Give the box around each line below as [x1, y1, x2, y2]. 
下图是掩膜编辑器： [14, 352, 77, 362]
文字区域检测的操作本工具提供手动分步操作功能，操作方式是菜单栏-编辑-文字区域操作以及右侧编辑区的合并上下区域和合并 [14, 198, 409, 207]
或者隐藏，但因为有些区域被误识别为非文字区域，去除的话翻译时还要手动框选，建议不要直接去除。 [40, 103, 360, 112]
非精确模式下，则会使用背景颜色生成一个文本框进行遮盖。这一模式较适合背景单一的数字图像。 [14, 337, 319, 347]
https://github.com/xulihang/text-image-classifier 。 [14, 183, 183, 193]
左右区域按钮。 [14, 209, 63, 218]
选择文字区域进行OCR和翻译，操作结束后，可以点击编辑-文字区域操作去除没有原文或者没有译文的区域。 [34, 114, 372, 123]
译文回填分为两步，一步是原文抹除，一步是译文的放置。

---+---

* YOUR INSTRUCTIONS
Reproduce every entry above without a single alteration.

* SOLUTION BELOW
Give the box around each line below as [x1, y1, x2, y2]. 
下图是掩膜编辑器： [14, 352, 77, 362]
文字区域检测的操作本工具提供手动分步操作功能，操作方式是菜单栏-编辑-文字区域操作以及右侧编辑区的合并上下区域和合并 [14, 198, 409, 207]
或者隐藏，但因为有些区域被误识别为非文字区域，去除的话翻译时还要手动框选，建议不要直接去除。 [40, 103, 360, 112]
非精确模式下，则会使用背景颜色生成一个文本框进行遮盖。这一模式较适合背景单一的数字图像。 [14, 337, 319, 347]
https://github.com/xulihang/text-image-classifier 。 [14, 183, 183, 193]
左右区域按钮。 [14, 209, 63, 218]
选择文字区域进行OCR和翻译，操作结束后，可以点击编辑-文字区域操作去除没有原文或者没有译文的区域。 [34, 114, 372, 123]
译文回填分为两步，一步是原文抹除，一步是译文的放置。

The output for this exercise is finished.